Check the listing below line by line and report how many lines hold "plastic", with no other words.
======== RECORDS FOR THE TASK
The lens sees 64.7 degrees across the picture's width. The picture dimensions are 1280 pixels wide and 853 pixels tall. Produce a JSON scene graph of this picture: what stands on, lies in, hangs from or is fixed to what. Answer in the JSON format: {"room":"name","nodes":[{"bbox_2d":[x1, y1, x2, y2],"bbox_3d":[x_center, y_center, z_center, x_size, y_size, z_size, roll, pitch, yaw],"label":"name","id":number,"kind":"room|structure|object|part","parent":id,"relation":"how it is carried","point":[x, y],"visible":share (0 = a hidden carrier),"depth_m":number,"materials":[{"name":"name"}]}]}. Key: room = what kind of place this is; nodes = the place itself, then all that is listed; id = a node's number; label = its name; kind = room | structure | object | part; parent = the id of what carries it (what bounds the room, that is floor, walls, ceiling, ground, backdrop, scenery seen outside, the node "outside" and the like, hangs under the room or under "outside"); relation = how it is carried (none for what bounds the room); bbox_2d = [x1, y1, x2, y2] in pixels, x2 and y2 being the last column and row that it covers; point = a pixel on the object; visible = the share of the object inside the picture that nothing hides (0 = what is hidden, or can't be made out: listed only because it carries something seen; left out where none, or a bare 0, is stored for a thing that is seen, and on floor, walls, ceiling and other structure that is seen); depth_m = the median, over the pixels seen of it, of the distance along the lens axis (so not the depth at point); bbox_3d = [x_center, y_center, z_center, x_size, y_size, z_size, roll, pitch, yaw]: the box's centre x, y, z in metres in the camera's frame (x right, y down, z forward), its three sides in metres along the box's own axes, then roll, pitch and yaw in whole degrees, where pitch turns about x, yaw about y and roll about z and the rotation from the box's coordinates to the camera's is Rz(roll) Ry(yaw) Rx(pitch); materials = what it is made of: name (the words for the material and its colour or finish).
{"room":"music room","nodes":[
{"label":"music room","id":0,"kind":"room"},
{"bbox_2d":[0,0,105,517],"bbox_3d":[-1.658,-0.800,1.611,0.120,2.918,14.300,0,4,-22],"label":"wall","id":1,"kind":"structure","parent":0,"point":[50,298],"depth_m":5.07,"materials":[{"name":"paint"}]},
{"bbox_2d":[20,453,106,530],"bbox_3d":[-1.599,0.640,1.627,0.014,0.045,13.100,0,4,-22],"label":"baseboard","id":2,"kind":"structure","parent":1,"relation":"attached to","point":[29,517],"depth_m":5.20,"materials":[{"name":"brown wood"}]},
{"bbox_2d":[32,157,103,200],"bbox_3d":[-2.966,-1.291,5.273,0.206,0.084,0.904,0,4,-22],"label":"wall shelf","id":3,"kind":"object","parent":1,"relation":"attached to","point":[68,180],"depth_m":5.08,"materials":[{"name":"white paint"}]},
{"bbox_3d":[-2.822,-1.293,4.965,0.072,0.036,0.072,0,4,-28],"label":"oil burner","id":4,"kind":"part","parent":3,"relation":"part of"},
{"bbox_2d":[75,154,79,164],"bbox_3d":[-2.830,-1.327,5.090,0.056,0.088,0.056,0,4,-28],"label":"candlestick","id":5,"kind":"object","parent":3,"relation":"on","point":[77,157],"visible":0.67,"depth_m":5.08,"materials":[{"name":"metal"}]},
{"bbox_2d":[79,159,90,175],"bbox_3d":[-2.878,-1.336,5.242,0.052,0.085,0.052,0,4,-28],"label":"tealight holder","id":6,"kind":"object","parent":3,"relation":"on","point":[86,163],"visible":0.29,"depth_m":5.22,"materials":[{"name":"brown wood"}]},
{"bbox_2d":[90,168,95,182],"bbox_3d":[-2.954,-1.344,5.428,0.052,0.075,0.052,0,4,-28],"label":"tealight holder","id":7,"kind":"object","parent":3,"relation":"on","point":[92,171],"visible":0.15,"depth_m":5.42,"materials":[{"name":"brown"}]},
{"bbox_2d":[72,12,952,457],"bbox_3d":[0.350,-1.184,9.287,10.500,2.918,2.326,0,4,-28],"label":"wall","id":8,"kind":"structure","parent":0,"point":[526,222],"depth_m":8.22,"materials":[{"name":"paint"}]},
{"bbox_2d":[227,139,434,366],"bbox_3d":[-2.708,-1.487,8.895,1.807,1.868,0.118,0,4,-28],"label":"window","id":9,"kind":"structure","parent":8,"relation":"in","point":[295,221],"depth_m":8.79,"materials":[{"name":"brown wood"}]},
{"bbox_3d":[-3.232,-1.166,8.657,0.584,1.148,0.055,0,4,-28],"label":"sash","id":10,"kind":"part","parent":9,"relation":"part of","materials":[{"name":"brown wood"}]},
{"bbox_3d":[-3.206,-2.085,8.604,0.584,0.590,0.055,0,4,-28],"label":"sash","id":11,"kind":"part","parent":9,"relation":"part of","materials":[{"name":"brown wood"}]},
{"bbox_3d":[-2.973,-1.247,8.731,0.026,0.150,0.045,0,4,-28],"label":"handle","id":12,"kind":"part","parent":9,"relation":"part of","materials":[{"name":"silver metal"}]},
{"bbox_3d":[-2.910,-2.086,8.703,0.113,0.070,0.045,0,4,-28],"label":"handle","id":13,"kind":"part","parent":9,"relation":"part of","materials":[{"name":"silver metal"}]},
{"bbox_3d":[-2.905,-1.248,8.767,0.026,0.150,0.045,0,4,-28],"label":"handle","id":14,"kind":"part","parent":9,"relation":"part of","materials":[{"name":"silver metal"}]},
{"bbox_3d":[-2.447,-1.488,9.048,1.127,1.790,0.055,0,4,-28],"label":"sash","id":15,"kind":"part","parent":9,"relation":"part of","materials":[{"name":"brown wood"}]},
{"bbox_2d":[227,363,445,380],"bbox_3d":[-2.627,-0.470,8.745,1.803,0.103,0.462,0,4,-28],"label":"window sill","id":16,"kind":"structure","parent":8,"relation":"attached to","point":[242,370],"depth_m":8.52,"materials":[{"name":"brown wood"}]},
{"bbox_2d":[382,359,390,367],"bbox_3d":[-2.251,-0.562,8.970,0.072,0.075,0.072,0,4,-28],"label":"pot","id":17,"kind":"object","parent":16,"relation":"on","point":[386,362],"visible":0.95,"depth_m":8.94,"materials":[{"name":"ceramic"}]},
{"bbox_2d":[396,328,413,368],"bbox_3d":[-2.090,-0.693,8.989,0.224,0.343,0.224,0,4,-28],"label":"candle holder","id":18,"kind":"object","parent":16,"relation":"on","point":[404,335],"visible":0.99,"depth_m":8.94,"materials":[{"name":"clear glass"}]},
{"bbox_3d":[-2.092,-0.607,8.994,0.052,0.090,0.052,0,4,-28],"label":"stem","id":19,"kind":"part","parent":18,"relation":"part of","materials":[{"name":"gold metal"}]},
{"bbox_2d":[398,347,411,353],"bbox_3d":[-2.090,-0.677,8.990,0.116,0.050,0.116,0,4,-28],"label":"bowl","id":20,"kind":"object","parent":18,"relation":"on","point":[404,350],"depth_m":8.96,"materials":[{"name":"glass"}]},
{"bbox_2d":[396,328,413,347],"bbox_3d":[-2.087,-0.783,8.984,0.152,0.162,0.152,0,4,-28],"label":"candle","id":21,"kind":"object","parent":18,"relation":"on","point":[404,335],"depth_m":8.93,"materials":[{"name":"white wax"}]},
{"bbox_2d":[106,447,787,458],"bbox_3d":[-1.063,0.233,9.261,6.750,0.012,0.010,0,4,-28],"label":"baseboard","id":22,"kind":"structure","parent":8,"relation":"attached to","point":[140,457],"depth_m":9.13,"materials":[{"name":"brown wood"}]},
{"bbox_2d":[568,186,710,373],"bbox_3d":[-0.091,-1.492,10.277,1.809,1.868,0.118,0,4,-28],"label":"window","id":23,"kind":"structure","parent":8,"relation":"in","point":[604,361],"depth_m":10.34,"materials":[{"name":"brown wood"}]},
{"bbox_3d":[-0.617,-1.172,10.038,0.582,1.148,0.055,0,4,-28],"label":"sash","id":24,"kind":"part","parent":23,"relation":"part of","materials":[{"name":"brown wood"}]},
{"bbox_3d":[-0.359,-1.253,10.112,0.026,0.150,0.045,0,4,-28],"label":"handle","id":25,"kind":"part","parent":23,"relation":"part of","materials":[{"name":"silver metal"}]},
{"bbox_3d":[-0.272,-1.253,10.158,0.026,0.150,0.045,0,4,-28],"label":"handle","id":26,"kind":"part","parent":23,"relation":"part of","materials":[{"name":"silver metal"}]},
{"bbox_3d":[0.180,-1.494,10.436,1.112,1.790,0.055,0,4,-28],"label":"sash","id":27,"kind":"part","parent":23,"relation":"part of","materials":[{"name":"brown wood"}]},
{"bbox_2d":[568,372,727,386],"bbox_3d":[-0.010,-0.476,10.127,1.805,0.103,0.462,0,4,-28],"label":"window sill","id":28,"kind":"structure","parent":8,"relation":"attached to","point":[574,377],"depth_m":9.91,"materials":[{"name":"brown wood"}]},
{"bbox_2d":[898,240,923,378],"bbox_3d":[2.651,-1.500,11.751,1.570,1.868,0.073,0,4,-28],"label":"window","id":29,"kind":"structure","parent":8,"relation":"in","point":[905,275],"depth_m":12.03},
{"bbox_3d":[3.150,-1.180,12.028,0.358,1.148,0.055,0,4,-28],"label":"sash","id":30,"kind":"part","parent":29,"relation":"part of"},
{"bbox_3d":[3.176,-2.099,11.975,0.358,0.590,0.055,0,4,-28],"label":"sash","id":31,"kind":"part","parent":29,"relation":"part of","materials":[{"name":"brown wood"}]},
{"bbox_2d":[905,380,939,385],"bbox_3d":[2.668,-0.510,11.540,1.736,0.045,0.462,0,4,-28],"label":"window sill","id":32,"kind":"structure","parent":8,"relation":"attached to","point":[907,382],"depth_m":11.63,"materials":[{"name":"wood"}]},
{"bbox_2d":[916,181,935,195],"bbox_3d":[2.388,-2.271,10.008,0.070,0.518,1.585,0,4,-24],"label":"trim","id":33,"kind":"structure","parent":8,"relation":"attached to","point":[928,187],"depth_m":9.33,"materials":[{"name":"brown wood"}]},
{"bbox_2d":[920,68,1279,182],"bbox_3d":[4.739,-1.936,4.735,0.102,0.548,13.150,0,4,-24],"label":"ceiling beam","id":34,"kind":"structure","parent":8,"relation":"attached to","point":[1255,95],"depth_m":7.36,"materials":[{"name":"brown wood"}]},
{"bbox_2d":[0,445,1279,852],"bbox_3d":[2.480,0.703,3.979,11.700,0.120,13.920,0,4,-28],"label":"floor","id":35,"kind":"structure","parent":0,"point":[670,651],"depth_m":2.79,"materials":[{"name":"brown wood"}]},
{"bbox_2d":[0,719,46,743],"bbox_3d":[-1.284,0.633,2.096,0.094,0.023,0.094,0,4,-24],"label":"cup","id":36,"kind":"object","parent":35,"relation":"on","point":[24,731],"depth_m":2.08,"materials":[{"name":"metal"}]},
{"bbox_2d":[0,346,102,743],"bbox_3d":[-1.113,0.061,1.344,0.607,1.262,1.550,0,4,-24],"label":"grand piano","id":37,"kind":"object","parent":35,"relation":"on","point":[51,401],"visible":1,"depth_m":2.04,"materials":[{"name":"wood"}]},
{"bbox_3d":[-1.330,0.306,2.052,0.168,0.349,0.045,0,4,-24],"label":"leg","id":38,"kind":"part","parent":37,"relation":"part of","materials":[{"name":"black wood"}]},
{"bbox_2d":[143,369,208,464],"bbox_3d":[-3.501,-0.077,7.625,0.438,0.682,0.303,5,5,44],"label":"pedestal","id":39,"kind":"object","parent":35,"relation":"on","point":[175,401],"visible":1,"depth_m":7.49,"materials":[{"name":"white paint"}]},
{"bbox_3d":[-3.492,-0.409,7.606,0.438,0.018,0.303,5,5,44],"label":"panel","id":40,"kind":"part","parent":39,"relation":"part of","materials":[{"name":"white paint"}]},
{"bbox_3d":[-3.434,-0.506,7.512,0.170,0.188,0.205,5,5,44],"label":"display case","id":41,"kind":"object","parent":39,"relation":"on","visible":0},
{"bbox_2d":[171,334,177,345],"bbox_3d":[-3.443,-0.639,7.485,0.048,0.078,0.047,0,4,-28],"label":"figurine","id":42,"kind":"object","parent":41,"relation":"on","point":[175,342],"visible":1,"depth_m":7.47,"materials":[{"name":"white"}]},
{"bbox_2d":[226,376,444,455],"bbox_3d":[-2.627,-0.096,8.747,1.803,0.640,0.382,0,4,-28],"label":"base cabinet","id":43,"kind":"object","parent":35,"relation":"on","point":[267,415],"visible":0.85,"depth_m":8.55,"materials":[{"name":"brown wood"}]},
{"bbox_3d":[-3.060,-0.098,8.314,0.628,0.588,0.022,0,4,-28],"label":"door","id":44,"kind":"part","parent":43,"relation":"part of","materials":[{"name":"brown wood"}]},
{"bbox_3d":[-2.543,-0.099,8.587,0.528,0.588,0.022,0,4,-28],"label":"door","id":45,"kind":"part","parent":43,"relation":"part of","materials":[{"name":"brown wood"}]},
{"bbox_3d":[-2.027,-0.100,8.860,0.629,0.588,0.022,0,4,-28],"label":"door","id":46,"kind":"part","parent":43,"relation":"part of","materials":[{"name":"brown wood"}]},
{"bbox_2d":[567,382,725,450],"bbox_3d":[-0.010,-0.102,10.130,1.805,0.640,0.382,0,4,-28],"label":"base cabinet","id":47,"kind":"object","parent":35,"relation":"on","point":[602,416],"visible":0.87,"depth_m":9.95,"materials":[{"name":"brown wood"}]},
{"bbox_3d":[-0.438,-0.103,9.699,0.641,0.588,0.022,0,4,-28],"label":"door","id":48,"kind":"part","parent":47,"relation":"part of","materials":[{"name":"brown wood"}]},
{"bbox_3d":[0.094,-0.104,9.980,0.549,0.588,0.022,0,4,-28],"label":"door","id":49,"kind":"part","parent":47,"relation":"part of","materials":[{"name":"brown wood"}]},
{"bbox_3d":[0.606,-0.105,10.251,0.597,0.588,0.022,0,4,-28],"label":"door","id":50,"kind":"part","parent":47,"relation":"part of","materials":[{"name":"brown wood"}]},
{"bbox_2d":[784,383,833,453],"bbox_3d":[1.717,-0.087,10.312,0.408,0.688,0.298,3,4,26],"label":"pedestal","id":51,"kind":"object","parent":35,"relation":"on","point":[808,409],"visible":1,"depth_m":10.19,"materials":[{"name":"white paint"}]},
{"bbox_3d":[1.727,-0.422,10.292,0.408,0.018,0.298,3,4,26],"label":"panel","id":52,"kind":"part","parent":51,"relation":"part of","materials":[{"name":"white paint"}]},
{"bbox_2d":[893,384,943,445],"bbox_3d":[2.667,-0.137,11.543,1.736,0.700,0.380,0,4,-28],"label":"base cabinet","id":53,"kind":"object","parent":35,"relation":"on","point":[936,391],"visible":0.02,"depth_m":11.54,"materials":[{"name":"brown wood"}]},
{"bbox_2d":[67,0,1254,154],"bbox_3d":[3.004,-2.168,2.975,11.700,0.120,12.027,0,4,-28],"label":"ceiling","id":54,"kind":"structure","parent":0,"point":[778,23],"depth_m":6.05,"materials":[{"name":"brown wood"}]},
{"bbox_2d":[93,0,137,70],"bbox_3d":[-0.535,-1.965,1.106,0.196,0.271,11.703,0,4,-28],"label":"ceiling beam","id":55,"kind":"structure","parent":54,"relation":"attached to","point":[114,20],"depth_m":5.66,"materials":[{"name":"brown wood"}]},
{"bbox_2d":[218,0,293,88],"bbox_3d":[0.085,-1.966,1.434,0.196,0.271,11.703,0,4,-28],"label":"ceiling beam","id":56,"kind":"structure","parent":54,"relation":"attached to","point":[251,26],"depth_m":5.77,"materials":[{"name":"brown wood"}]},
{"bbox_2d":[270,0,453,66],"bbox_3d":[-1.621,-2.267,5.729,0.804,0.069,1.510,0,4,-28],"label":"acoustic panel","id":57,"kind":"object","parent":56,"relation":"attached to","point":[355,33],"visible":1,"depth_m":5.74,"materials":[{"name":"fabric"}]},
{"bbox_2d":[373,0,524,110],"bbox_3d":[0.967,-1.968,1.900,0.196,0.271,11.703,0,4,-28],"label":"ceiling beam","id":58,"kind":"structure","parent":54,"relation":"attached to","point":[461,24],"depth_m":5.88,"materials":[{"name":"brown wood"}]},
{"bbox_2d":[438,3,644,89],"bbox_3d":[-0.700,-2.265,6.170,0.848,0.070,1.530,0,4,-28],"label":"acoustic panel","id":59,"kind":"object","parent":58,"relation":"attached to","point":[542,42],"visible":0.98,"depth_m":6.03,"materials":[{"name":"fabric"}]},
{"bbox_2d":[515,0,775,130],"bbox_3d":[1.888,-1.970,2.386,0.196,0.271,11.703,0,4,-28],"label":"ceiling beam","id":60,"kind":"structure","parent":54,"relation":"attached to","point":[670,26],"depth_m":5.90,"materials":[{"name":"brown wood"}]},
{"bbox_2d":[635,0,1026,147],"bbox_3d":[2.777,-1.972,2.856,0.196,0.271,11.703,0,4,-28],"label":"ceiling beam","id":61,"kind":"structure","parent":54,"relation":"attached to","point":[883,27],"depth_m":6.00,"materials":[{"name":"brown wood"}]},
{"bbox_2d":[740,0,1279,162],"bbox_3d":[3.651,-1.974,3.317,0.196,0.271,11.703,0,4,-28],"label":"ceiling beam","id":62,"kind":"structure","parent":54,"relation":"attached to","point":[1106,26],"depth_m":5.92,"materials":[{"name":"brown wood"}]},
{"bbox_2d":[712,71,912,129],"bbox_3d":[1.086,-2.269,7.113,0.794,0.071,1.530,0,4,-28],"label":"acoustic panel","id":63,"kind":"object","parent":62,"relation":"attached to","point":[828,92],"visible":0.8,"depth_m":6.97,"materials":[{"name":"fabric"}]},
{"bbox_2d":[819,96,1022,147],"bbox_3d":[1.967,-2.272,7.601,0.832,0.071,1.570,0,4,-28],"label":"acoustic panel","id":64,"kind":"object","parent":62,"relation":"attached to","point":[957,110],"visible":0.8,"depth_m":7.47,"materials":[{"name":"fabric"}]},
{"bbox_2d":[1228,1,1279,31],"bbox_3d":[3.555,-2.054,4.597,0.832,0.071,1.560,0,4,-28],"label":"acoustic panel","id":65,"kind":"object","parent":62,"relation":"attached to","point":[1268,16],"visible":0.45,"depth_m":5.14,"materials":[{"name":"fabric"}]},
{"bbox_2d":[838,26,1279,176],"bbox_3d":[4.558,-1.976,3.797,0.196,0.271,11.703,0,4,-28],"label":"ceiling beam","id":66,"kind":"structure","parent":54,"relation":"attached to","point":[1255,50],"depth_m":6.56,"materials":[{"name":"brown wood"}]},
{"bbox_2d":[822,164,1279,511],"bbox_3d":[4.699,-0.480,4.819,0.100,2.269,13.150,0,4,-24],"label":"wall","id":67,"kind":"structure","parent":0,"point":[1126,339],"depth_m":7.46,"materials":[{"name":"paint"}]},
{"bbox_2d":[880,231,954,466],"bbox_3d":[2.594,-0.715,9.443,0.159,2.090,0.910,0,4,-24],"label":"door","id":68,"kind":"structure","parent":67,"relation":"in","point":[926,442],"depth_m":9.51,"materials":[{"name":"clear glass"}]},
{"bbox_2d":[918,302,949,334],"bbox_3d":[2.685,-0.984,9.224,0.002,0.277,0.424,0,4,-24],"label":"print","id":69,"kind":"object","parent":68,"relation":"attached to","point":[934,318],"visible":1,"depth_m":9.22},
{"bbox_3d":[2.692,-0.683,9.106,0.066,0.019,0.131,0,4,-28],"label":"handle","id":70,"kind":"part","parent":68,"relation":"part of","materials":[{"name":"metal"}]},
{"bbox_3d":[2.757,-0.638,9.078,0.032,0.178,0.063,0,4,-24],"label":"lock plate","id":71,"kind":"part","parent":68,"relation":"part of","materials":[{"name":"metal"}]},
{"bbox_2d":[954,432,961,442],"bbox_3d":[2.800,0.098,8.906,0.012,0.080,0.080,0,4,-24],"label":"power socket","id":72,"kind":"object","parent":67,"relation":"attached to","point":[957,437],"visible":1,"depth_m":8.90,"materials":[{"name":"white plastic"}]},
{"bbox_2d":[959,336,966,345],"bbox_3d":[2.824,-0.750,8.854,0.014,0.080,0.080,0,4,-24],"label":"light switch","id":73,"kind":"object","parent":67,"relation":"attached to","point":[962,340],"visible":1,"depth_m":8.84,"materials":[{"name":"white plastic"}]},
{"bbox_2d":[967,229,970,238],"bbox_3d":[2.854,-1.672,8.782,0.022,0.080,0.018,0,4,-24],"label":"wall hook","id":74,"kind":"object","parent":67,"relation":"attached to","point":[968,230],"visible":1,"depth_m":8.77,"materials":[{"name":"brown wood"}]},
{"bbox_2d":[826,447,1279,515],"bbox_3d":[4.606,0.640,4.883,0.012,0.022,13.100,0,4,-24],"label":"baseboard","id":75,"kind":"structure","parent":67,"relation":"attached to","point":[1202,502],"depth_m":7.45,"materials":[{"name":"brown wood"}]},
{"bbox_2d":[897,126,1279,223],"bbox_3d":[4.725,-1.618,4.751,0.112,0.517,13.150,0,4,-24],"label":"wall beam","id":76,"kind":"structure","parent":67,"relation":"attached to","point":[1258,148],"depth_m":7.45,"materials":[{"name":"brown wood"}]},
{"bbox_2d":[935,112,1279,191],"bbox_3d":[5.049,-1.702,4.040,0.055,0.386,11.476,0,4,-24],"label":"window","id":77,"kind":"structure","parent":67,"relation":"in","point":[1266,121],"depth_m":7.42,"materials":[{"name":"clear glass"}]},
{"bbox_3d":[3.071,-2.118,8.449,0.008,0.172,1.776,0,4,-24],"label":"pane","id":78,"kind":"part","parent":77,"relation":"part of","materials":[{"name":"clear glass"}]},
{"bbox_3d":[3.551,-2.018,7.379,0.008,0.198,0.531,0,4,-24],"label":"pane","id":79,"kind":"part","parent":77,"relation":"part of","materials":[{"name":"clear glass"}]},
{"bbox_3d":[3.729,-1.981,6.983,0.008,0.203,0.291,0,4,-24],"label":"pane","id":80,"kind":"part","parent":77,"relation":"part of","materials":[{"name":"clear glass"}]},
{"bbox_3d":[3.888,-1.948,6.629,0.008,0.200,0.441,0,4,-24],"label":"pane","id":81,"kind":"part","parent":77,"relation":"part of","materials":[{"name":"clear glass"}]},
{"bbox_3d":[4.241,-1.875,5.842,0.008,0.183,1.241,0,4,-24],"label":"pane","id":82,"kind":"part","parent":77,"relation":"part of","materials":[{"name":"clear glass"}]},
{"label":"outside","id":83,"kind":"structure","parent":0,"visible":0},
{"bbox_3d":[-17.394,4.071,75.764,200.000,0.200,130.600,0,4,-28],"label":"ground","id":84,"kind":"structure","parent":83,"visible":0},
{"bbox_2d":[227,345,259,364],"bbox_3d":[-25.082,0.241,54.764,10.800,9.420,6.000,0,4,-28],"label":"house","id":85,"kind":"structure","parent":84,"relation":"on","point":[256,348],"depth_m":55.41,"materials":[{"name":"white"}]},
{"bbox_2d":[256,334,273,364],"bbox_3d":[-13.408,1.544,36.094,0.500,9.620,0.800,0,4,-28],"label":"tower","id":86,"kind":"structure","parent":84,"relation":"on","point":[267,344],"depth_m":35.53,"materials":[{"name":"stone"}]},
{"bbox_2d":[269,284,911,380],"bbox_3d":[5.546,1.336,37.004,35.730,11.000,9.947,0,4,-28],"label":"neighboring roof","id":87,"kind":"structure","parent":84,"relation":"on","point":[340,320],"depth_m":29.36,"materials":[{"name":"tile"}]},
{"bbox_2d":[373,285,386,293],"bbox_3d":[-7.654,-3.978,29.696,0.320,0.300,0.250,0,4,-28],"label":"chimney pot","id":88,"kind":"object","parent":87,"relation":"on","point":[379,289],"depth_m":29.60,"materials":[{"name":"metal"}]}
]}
================
- _EXERCISE RESULT_: 2